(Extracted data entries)
+++
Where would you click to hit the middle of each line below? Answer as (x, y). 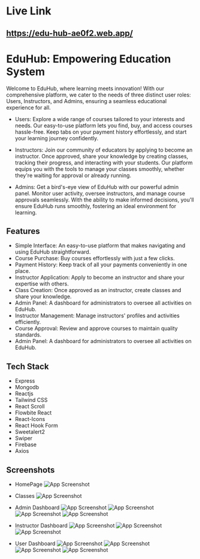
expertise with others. (42, 284)
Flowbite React (33, 413)
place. (22, 271)
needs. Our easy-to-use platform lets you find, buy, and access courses (104, 125)
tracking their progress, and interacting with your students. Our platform (104, 163)
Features (23, 231)
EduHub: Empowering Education (89, 59)
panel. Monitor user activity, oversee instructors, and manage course (100, 193)
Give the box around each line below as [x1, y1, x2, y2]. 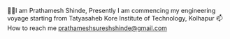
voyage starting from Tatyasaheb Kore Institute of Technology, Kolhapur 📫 [7, 14, 223, 22]
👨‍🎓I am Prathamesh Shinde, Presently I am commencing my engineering [7, 7, 216, 14]
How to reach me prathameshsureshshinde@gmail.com [7, 24, 168, 32]
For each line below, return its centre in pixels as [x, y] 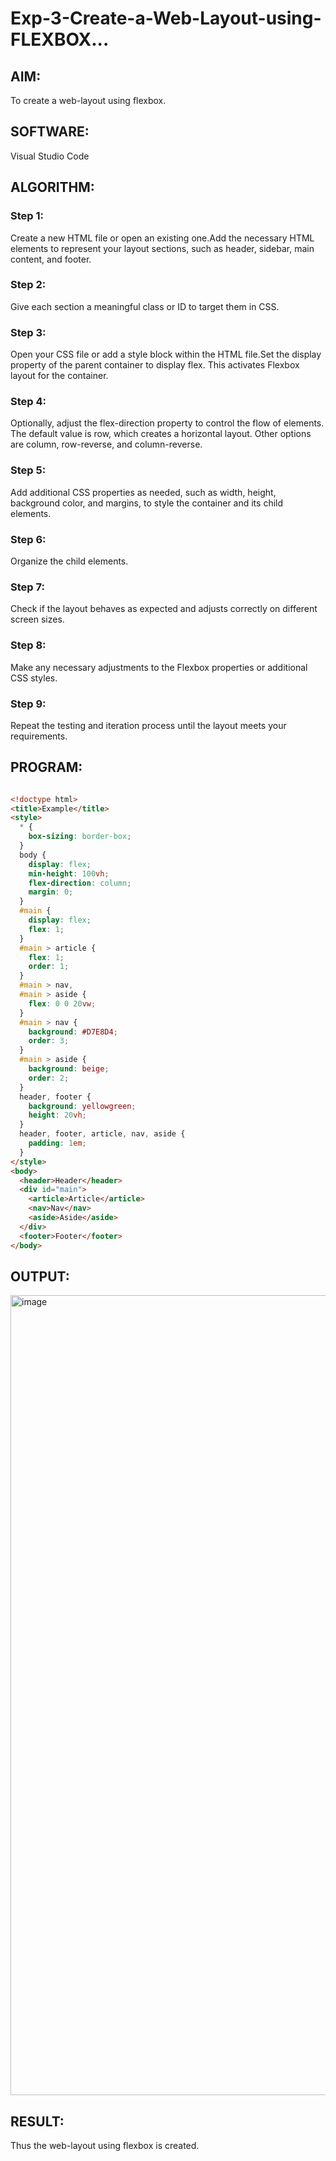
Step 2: [28, 285]
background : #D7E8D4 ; [73, 1032]
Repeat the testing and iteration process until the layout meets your [148, 725]
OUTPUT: [40, 1276]
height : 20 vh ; [57, 1115]
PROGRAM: [46, 767]
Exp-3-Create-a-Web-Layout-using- [166, 18]
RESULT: [37, 2121]
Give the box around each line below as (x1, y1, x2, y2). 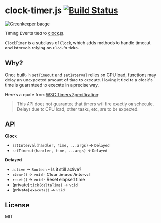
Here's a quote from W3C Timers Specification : (5, 91, 100, 97)
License (5, 201, 29, 209)
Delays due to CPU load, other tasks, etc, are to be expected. (16, 106, 139, 111)
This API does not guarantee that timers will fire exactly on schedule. (16, 101, 154, 107)
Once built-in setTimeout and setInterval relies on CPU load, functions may (5, 72, 156, 78)
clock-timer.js (5, 5, 62, 16)
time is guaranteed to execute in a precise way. (5, 82, 99, 88)
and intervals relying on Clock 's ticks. (5, 45, 79, 50)
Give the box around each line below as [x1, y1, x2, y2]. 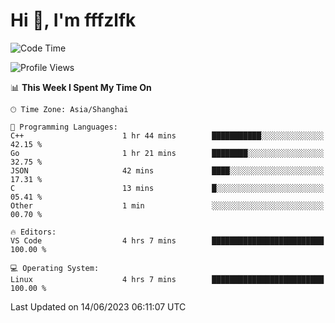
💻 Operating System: [10, 263, 100, 273]
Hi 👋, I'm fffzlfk [10, 9, 137, 32]
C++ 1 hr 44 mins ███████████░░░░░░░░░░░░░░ [10, 130, 325, 141]
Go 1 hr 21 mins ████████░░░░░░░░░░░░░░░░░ [10, 148, 325, 158]
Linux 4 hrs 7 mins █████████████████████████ [10, 274, 325, 284]
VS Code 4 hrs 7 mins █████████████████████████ [10, 235, 325, 246]
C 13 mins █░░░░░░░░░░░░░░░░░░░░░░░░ [10, 183, 325, 193]
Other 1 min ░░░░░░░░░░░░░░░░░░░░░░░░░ [10, 200, 325, 211]
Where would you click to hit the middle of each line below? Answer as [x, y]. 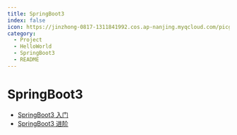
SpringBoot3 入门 [43, 115]
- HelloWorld [33, 46]
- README [26, 60]
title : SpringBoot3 [36, 14]
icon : [15, 27]
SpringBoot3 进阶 [43, 123]
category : [22, 33]
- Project [28, 40]
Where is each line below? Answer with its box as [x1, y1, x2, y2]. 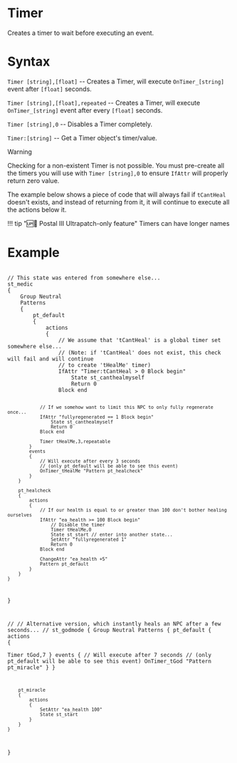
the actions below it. [7, 205, 67, 214]
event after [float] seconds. [7, 84, 93, 93]
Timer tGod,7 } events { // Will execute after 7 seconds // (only [7, 652, 212, 659]
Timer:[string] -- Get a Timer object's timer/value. [7, 133, 158, 142]
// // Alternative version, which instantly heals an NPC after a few [7, 621, 221, 628]
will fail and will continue [7, 355, 94, 363]
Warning [7, 147, 32, 156]
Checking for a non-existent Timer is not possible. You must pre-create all [7, 161, 225, 170]
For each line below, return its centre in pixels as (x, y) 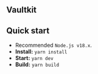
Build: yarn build (37, 65)
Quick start (28, 31)
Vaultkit (22, 10)
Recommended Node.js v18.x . (54, 45)
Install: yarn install (41, 52)
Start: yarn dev (34, 58)
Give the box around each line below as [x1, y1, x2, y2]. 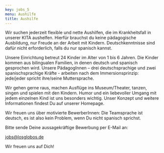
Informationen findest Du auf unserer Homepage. [5, 101, 104, 107]
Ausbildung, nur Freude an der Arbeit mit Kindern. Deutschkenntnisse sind [5, 40, 155, 46]
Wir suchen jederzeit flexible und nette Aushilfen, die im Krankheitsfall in [5, 30, 151, 36]
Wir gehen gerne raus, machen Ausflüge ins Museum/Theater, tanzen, [5, 85, 147, 91]
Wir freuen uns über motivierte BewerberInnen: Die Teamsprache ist [5, 110, 143, 116]
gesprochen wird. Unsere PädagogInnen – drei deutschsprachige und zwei [5, 65, 156, 71]
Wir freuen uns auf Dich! [5, 144, 55, 150]
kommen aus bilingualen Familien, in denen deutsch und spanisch [5, 60, 138, 66]
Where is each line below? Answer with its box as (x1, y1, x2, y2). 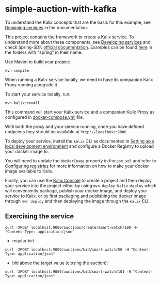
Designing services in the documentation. (5, 24, 88, 30)
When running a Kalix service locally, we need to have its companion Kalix (5, 77, 153, 82)
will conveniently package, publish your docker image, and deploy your (5, 188, 147, 193)
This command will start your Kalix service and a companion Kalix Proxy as (5, 109, 155, 115)
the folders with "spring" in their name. (5, 49, 82, 55)
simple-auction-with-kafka (5, 3, 117, 15)
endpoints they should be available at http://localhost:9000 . (5, 128, 128, 134)
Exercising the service (5, 212, 74, 220)
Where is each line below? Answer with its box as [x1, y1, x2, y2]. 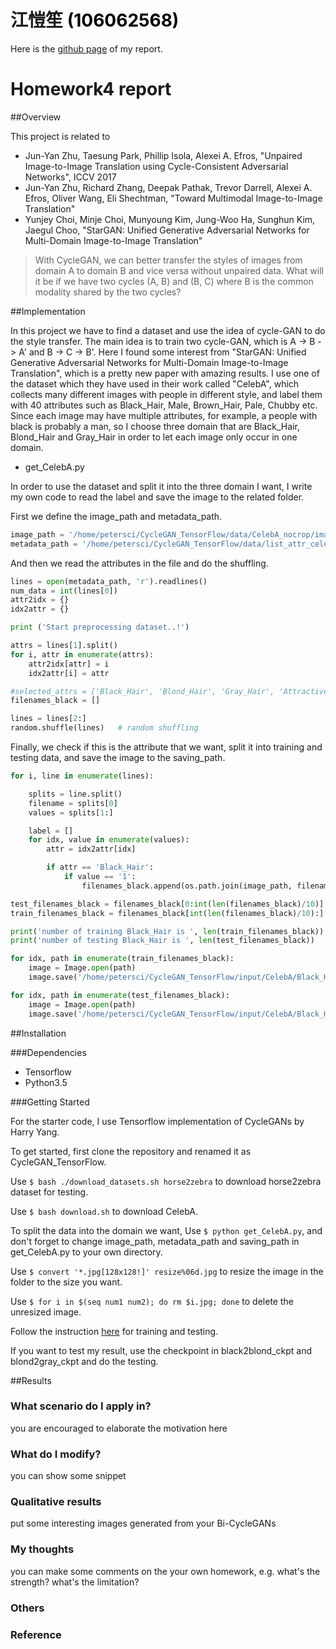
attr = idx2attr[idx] [46, 844, 137, 855]
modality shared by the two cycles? [34, 286, 182, 298]
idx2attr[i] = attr [28, 668, 110, 678]
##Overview [10, 111, 62, 123]
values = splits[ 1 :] [28, 807, 114, 818]
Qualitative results [10, 1495, 102, 1509]
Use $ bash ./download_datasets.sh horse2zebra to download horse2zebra [10, 1175, 322, 1187]
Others [10, 1601, 45, 1615]
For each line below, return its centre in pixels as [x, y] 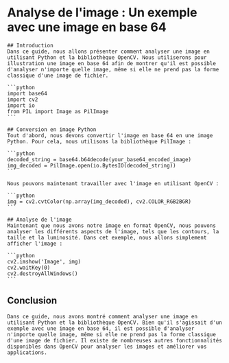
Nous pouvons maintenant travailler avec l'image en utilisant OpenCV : [113, 183]
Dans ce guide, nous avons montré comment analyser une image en [102, 316]
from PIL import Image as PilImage [58, 111]
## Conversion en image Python [52, 129]
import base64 [27, 93]
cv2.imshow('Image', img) [44, 261]
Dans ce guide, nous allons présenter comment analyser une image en [109, 51]
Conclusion [32, 301]
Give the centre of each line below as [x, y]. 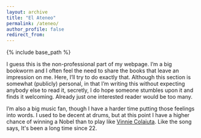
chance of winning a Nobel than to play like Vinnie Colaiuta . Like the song [99, 122]
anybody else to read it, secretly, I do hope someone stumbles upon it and [100, 90]
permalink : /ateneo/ [33, 23]
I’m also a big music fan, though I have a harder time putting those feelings [100, 109]
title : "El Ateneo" [31, 18]
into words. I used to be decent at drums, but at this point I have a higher [98, 115]
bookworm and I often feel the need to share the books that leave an [93, 71]
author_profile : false [35, 29]
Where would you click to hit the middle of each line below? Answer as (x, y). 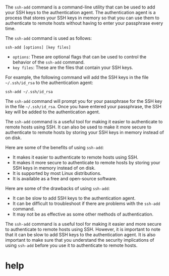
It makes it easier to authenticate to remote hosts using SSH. (75, 157)
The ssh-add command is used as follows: (49, 38)
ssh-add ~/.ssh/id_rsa (29, 92)
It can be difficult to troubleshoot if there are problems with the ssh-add (86, 203)
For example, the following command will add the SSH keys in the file (77, 78)
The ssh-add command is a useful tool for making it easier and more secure (83, 224)
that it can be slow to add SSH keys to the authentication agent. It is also (80, 235)
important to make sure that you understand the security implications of (80, 240)
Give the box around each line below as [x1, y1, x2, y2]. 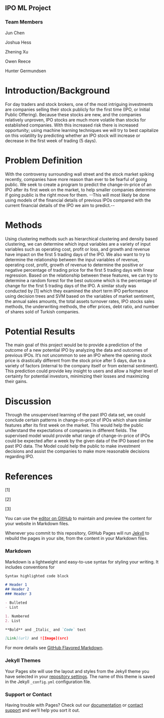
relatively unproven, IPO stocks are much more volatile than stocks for [5, 117, 146, 123]
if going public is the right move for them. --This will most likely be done [5, 192, 150, 198]
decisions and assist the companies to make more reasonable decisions [5, 448, 150, 454]
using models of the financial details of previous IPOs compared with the [5, 197, 151, 203]
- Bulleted [5, 600, 27, 605]
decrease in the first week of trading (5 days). [5, 137, 97, 144]
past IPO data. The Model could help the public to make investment [5, 443, 141, 449]
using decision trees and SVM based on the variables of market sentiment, [5, 293, 155, 299]
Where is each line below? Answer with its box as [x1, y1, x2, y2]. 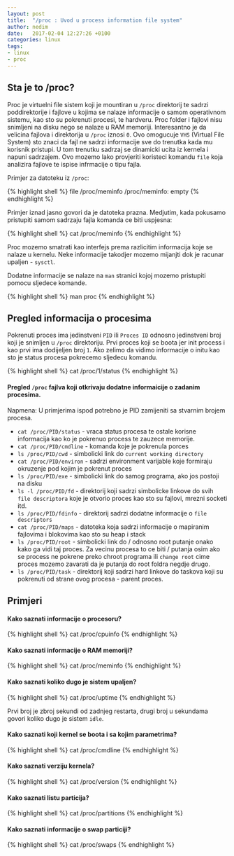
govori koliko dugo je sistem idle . [7, 714, 104, 722]
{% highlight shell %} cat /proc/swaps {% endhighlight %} [7, 841, 175, 849]
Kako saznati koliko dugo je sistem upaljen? [7, 677, 137, 686]
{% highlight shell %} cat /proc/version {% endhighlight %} [7, 777, 177, 785]
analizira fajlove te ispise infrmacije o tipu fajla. [7, 160, 142, 168]
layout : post [7, 10, 45, 18]
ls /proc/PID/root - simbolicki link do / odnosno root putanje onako [17, 537, 214, 546]
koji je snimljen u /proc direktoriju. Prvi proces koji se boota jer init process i [7, 338, 226, 347]
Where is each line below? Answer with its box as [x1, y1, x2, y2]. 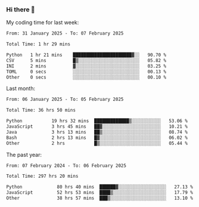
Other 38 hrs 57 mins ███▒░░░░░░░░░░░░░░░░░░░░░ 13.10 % [6, 195, 194, 202]
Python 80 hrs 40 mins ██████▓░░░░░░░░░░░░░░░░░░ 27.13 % [6, 184, 194, 190]
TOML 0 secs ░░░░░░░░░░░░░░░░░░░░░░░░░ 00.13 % [6, 69, 167, 75]
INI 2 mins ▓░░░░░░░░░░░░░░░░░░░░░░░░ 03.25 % [6, 63, 167, 69]
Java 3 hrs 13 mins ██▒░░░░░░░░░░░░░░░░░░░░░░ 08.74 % [6, 129, 188, 135]
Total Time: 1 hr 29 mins [6, 41, 70, 47]
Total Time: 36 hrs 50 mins [6, 107, 76, 113]
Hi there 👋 [6, 5, 36, 14]
+++
#### Problem:
If a picture appears among the records, leave it out, and otherwise reproduce exactly every line from the first line through the one with "needs. Our easy-to-use", both included.

#### Answer to this task:
Where would you click to hit the middle of each line below? Answer as (x, y). 
expertise with others. (42, 284)
Flowbite React (33, 413)
place. (22, 271)
needs. Our easy-to-use platform lets you find, buy, and access courses (104, 125)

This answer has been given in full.